# RNN的使用

本文使用LSTM来做Mnist分类

## 加载Mnist数据

In [1]:
import tensorflow as tf
import numpy as np

# 加载数据用keras
mnist = tf.keras.datasets.mnist
(train_data, train_label), (test_data, test_label) = mnist.load_data()

def convert_to_one_hot(y, C):
    return np.eye(C)[y.reshape(-1)]

In [2]:
train_data, test_data = train_data/255.0, test_data/255.0
train_data = train_data.reshape([-1, 28, 28])  # (batch_size, n_steps, n_inputs)
train_label = convert_to_one_hot(train_label, 10)  # (batch_size, n_classes)

## 设置RNN参数

In [3]:
lr = 0.001
train_iters = 50
batch_size = 128
n_inputs = 28  # 每个单元的输入维度
n_steps = 28   # 时刻数目
n_hidden = 128
n_classes = 10

## 使用LSTM分类

In [4]:
inputs = tf.placeholder(name="inputs", shape=[None, 28, 28], dtype=tf.float32)
labels = tf.placeholder(name="labels", shape=[None, 10], dtype=tf.float32)
print("Inputs:", inputs)
print("Labels:", labels)

Inputs: Tensor("inputs:0", shape=(?, 28, 28), dtype=float32)
Labels: Tensor("labels:0", shape=(?, 10), dtype=float32)


In [5]:
with tf.variable_scope("test", reuse=tf.AUTO_REUSE) as scope:
    # 建立一个RNN CELL，需要给隐藏层的数目
    cell = tf.nn.rnn_cell.LSTMCell(num_units=n_hidden)
    # 设置初始的状态
    state = cell.zero_state(batch_size, dtype=tf.float32)
    # 这里其实是执行了时序上的连续操作
    outputs, final_state = tf.nn.dynamic_rnn(cell, inputs, 
                                             dtype=tf.float32, 
                                             initial_state=state)
    print("All outputs:", outputs)
    print("Final state:", final_state)
    
    w = tf.Variable(tf.random_normal((n_hidden, n_classes)), dtype=tf.float32)
    b = tf.Variable(tf.zeros((n_classes, )), dtype=tf.float32)
    pred = tf.matmul(final_state[1], w) + b
    print("Pred:", pred)
    
    #loss = tf.reduce_mean(tf.reduce_sum((-labels*tf.log(pred)), 
    #                           reduction_indices=[1]))
    # 调用必须要使用logits=*和labels=*
    loss = tf.reduce_mean(tf.nn.softmax_cross_entropy_with_logits(logits=pred, labels=labels))
    train = tf.train.AdamOptimizer(lr).minimize(loss)
    
    # 计算准确度
    correct_pred = tf.equal(tf.argmax(pred, 1), tf.argmax(labels, 1))
    accuracy = tf.reduce_mean(tf.cast(correct_pred, tf.float32))
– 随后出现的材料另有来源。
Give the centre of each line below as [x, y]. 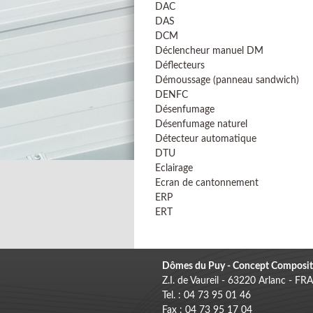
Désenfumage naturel [201, 124]
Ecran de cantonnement [207, 183]
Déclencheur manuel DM [209, 51]
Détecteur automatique [206, 139]
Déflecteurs [180, 66]
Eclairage [174, 168]
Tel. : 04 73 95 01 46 [206, 296]
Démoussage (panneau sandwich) [227, 80]
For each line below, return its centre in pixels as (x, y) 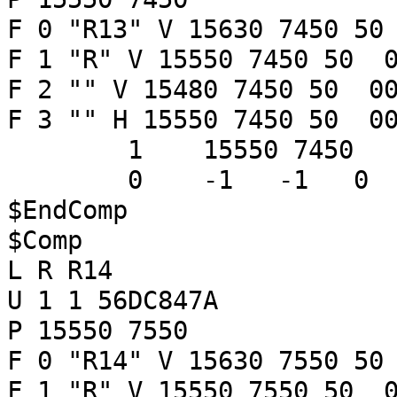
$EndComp (67, 210)
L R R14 (60, 270)
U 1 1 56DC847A (113, 300)
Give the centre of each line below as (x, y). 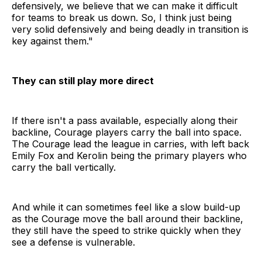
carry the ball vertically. (64, 168)
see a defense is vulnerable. (73, 242)
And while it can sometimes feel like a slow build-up (126, 207)
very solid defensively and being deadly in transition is (130, 30)
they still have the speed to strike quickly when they (126, 231)
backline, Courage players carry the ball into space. (127, 132)
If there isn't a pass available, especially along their (125, 121)
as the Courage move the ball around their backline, (127, 219)
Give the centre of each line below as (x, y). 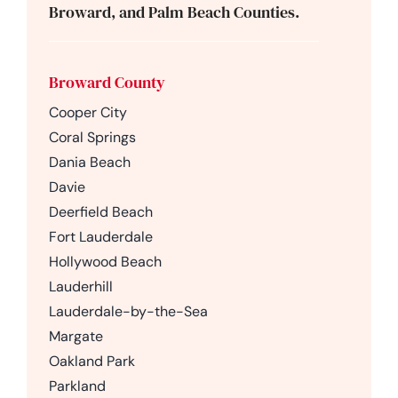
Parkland (77, 386)
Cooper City (88, 112)
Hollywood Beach (105, 261)
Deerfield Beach (100, 211)
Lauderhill (80, 286)
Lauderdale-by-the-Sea (128, 311)
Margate (76, 336)
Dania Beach (89, 162)
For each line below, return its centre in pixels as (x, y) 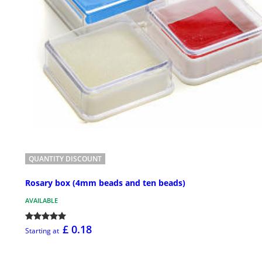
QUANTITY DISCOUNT (65, 159)
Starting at (42, 231)
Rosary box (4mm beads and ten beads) (105, 183)
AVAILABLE (42, 201)
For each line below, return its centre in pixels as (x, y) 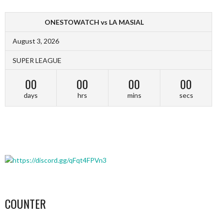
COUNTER (25, 203)
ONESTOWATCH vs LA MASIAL (94, 22)
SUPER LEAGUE (37, 60)
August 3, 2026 (36, 41)
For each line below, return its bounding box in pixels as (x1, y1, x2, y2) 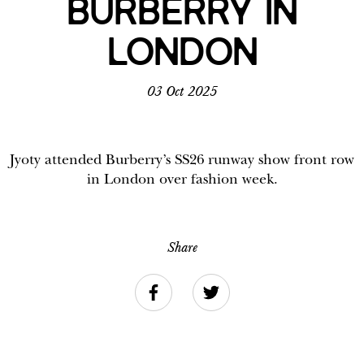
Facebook (152, 275, 201, 292)
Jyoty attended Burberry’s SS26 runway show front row (10, 151, 354, 169)
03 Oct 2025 (147, 83, 217, 101)
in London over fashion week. (86, 171, 278, 188)
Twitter (210, 275, 251, 292)

All outputs: Tensor("test/rnn/transpose_1:0", shape=(128, 28, 128), dtype=float32)
Final state: LSTMStateTuple(c=<tf.Tensor 'test/rnn/while/Exit_3:0' shape=(128, 128) dtype=float32>, h=<tf.Tensor 'test/rnn/while/Exit_4:0' shape=(128, 128) dtype=float32>)
Pred: Tensor("test/add:0", shape=(128, 10), dtype=float32)
Instructions for updating:

Future major versions of TensorFlow will allow gradients to flow
into the labels input on backprop by default.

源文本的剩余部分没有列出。